▼

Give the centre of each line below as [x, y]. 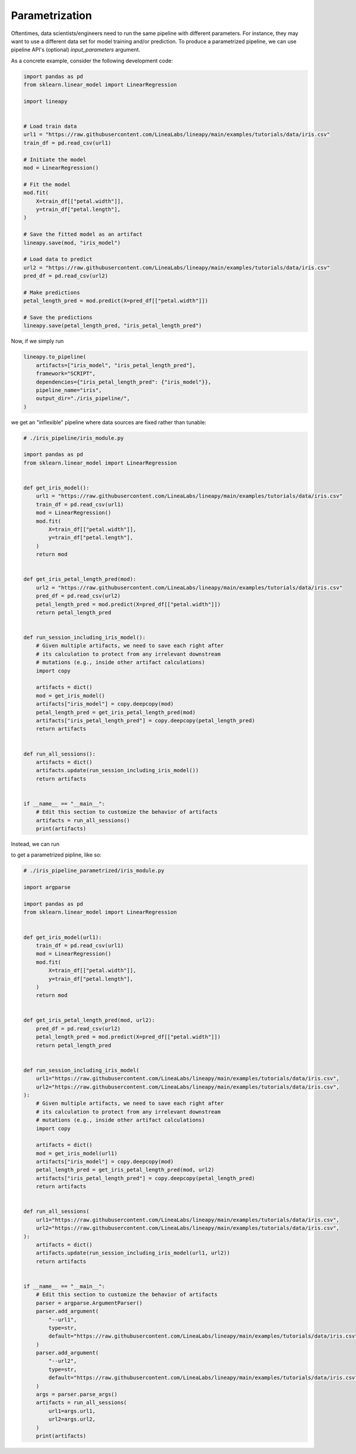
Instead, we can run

▲
▼

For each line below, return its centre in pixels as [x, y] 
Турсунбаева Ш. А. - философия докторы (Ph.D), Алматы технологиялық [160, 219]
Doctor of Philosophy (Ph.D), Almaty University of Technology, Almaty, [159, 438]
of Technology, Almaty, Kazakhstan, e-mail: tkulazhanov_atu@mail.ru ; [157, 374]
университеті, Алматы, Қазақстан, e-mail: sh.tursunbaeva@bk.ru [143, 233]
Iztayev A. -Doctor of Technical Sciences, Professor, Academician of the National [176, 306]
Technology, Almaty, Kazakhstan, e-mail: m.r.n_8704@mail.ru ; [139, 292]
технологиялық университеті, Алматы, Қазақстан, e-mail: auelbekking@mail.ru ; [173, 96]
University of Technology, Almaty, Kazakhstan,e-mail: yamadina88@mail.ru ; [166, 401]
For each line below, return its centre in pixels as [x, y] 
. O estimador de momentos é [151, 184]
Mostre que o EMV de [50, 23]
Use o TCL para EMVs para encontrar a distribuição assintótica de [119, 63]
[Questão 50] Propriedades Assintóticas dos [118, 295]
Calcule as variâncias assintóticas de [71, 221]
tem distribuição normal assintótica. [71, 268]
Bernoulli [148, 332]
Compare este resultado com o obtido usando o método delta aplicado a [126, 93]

▲

*TASK DESCRIPTION*: Within the entries, find all lines holding "технологиялық" and copy each one.

*EXPECTED OUTPUT*:
Турсунбаева Ш. А. - философия докторы (Ph.D), Алматы технологиялық [160, 219]
технологиялық университеті, Алматы, Қазақстан, e-mail: auelbekking@mail.ru ; [173, 96]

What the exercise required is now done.